As he continued to observe his brother, Vibhisena felt a twinge of concern. Had he truly succeeded in resuscitating Ravana? Or had he only freed a wisp of shadow, fleshbound and alive only in its vital signs, a soulless walking corpse?
A piercing screel penetrated the dense smoky air, coming from somewhere high above. At the same time, the Pushpak was engulfed by a thick cloud of smoke and ash, partly the product of the volcano, partly the offal of some asura clash below. Vibhisena glanced skywards but saw only the blurry haze of the morning sky full of smoke and steam and ash. The sun was a miserable gold disc skulking in the east, obscured by the malicious fog that cloaked Lanka. The penetrating cry was repeated, and this time Vibhisena recognised the familiar pitch and tone of Jatayu. Like its earthbound asura colleagues below, the vulture king was expressing its agitation at the unexpected return of Ravana. There was more than a trace of acrimony in the cry. Ravana dead was better loved than Ravana alive, it seemed.

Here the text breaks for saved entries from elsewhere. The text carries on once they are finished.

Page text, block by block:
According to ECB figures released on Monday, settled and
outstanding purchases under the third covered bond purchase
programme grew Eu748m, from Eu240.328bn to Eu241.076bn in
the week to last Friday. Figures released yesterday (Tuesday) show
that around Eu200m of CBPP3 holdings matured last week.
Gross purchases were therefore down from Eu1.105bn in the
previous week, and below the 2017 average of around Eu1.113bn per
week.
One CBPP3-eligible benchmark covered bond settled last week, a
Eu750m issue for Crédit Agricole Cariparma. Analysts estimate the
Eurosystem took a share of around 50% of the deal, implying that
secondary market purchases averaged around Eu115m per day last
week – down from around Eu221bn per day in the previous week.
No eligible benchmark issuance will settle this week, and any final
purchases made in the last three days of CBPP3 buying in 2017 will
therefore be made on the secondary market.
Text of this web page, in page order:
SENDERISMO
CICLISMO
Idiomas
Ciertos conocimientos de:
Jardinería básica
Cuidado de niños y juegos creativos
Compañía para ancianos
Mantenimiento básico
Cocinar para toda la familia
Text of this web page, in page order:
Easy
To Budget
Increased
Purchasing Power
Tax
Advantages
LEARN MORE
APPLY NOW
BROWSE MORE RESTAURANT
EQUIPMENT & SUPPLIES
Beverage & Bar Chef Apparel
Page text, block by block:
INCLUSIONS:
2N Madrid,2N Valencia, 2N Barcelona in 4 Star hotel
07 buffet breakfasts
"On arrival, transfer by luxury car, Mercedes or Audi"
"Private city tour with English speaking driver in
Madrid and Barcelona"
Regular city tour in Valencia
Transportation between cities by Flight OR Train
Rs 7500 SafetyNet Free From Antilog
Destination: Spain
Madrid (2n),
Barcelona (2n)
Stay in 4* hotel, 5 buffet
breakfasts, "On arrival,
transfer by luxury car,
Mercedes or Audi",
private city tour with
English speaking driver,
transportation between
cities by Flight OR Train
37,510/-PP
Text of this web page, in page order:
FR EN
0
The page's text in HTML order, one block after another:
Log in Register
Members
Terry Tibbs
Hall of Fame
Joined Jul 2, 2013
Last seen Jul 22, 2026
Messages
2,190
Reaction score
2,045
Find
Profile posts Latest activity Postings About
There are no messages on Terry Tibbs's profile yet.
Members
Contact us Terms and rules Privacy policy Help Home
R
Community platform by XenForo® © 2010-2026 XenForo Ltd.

The Pushpak cleared the cloudbank, allowing a relatively more lucid view of the ground below, obscured only by twisting ribbons of smoke. Something had changed in the few moments that it had been hidden by the cloud. The sound of violence, suspended until now, seemed to have resumed with even g
reater ferocity than before. The naga and uraga quarters of the city were ablaze. Through the shifting curtain of smoke, Vibhisena glimpsed flashes of combat: metal weaponry glinting in the cold inhuman light, the glistening scales of striking serpent-demons, the ichor-splashed hoods of the enormous uragas battling their serpentine naga cousins.
Vibhisena shuddered as the sound of exultant roars and the terrible screams of victors and victims wafted upwards. The absence of any action or command from the Pushpak had been taken as a message of sorts by the feuding species below. Ravana would not have simply flown overhead and allowed such unbridled mutiny to go unchecked. The asuras of Lanka had tacitly decided that Vibhisena had failed in his task: from below they could not see the ten-headed figure seated silently in the Pushpak. They assumed their master was dead. Finally. And so the killing went on unabated.
But it will stop. I will find a way to make it stop, he promised himself. Perhaps in a way it is better that Ravana is so changed by the imprisonment; perhaps now I can bring peace to this tortured land at last.
He admonished himself guiltily for seeking gratification in his brother’s deathlike condition, but the thought persisted. Finally, the era of violence approaches an end. The bulk of Ravana’s blood-thirsty hordes had perished at Mithila, wiped out by the Brahm-astra. If these last few hundred thousand survivors decimated one another, so much the better. It would make his task that much easier for him. Now there would be a chance, however slight, to bring peace back to Lanka. And from the ashes and ruins of this new inter-species civil war, he would build a new Lanka. A Lanka pointed firmly towards peace and prosperity, and the pursuit of Brahman.